C. The Right to Trial by Jury Under the Sixth and Seventh Amendments to the United States Constitution.
The Court also declined to address whether the United States Constitution’s Sixth and Seventh Amendments provide an independent constitutional right to trial by jury. The Court deemed the issue waived, ruling that Nationwide had not advanced this argument in the Court of Appeal. (Id., at [p. 73, fn. 25].)
The Court did, however, conclude that the Court of Appeal erred in relying on the U.S. Supreme Court’s decision in Tull v. United States (1987) 481 U.S. 412. First, the majority held that Tull “rested exclusively” on construing the right to trial by jury under the Seventh Amendment, which applies only to trials in federal—not state—court. (Id., at [p. 66].) The majority also noted the “significant differences in the manner in which the federal and California constitutional civil jury trial provisions have been interpreted and applied,” as well as the difference in statutory standards, given the “type of equitable discretion” that must be exercised under the UCL and FAL. (Id. at [pp. 72-73].)
D. Importance of a Statement of Decision To Aid Appellate Review.
Writing for the majority, Chief Justice Cantil-Sakauye noted that an “additional significant benefit” of trying UCL claims to a court, rather than a jury, is that a court must issue “a statement of decision explaining the factual and legal basis for its decision” if requested to do so. (Id., at [p. 23].) Such a statement of decision differs, of course, from the kind of verdict forms filled out by juries.
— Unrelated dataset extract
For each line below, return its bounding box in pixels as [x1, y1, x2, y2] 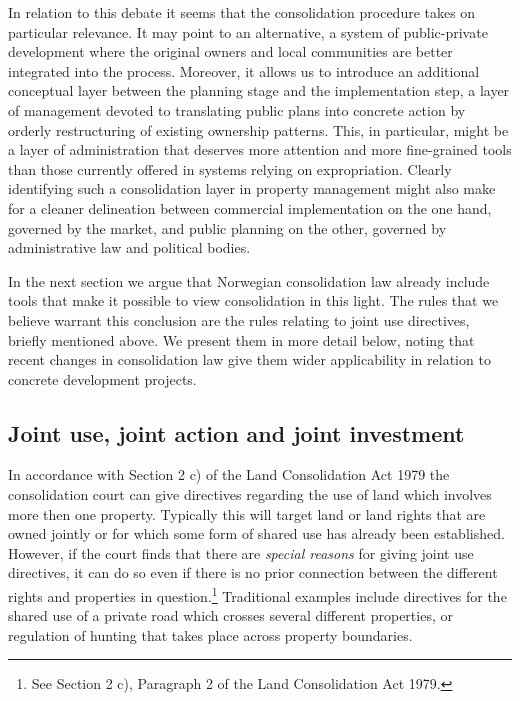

Appellate review of detailed statements of decision, “in turn, promotes the creation of a cumulative body of precedent that improves the consistency of future determinations under the UCL and provides needed guidance to companies” regarding acceptable business practices. (Id., at [pp. 23-24].) As the UCL and FAL have no clear boundaries, and in fact are “expanding” to cover “new facts and relations,” the majority found any potential for overreach better tempered by the transparency a court judgment would provide. (Id., at [pp. 16, 23-24].) Justice Kruger, on the other hand, found this reasoning “unpersuasive” as a basis to narrow the civil jury trial right enshrined in the California Constitution. (Nationwide Biweekly Administration, Inc., supra, ___ Cal.5th ___ [conc. opn. of Kruger, J.], at [p. 11].)
The Court’s decision underscores the importance of proactively crafting a statement of decision that will be advantageous for purposes of appellate review.
Nationwide Biweekly forcefully confirms the decades of Court of Appeal precedent holding that UCL (and some FAL) claims are to be decided by judges, rather than juries, and raises a number of strategic considerations to consider in litigating against such claims.